Mitochondria drive autophagy pathology via microtubule disassembly: a new hypothesis for Parkinson disease

Abstract

Neurons are exquisitely dependent on quality control systems to maintain a healthy intracellular environment. A permanent assessment of protein and organelle "quality" allows a coordinated action between repair and clearance of damage proteins and dysfunctional organelles. Impairments in the intracellular clearance mechanisms in long-lived postmitotic cells, like neurons, result in the progressive accumulation of damaged organelles and aggregates of aberrant proteins. Using cells bearing Parkinson disease (PD) patients' mitochondria, we demonstrated that aberrant accumulation of autophagosomes in PD, commonly interpreted as an abnormal induction of autophagy, is instead due to defective autophagic clearance. This defect is a consequence of alterations in the microtubule network driven by mitochondrial dysfunction that hinder mitochondria and autophagosome trafficking. We uncover mitochondria and microtubule-directed traffic as main players in the regulation of autophagy in PD.

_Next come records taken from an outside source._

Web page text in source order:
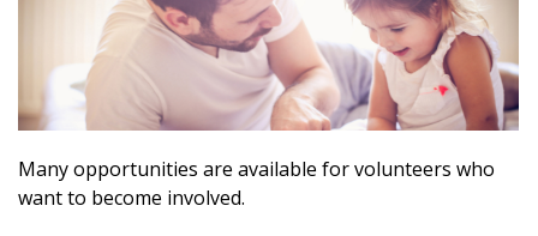
Many opportunities are available for volunteers who
want to become involved.
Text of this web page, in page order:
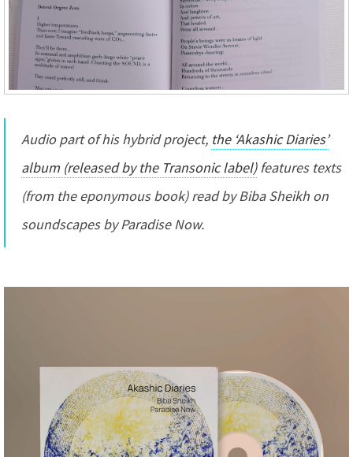
Audio part of his hybrid project, the ‘Akashic Diaries’
album (released by the Transonic label)features texts
(from the eponymous book) read by Biba Sheikh on
soundscapes by Paradise Now.
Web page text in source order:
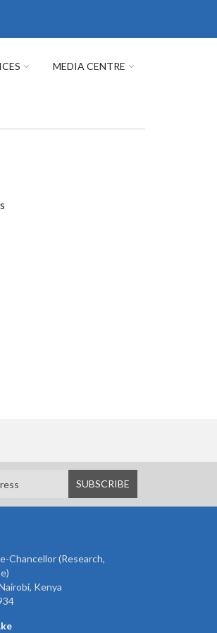
MEDIA CENTRE
Chancellor (Research,
Kenya
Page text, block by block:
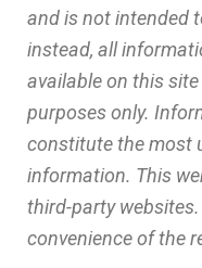
and is not intended
instead, all
available on this
purposes only.
constitute the most
information. This
third-party
convenience of the
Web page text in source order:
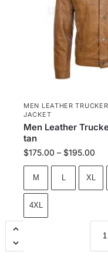
MEN LEATHER
JACKET
Men Leather
tan
$175.00 – $195.00
M L XL
4XL
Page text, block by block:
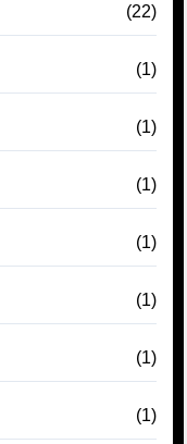
(22)
(1)
(1)
(1)
(1)
(1)
(1)
(1)
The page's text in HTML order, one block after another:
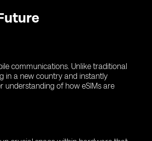
communications. Unlike traditional
in a new country and instantly
understanding of how eSIMs are
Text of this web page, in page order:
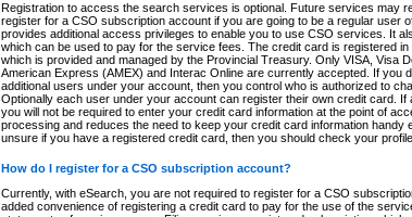
Registration to access the search services is optional. Future services may
register for a CSO subscription account if you are going to be a regular user
provides additional access privileges to enable you to use CSO services. It
which can be used to pay for the service fees. The credit card is registered
which is provided and managed by the Provincial Treasury. Only VISA, Visa
American Express (AMEX) and Interac Online are currently accepted. If you
additional users under your account, then you control who is authorized to
Optionally each user under your account can register their own credit card.
you will not be required to enter your credit card information at the point of
processing and reduces the need to keep your credit card information handy
unsure if you have a registered credit card, then you should check your
How do I register for a CSO subscription account?
Currently, with eSearch, you are not required to register for a CSO
added convenience of registering a credit card to pay for the use of the
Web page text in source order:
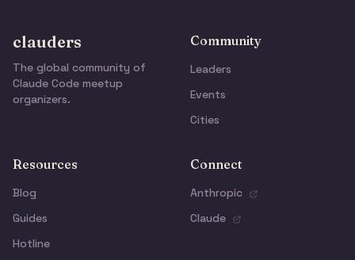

Figure 1. Model for autophagic pathology triggered by mitochondrial dysfunction in Parkinson disease. (A) In normally functioning neurons, mitochondria and autophagosomes enclosing damaged organelles or protein aggregates are able to travel long distances from the cell periphery to the perinuclear region in the cell body along the microtubule network. (B) In Parkinson disease-affected neurons, disruption of the microtubule network due to mitochondrial dysfunction and subsequent defects in retrograde/anterograde transport prevent proper distribution of mitochondria and the efficient transport of autophagosomes and autophagic substrates toward lysosomes for degradation. Deficient autophagic clearance results in accumulation of SNCA oligomers, other toxic protein products, and/or dysfunctional mitochondria, which in turn is detrimental for neuronal functioning and survival, promoting the “dying-back”-type of axonal degeneration.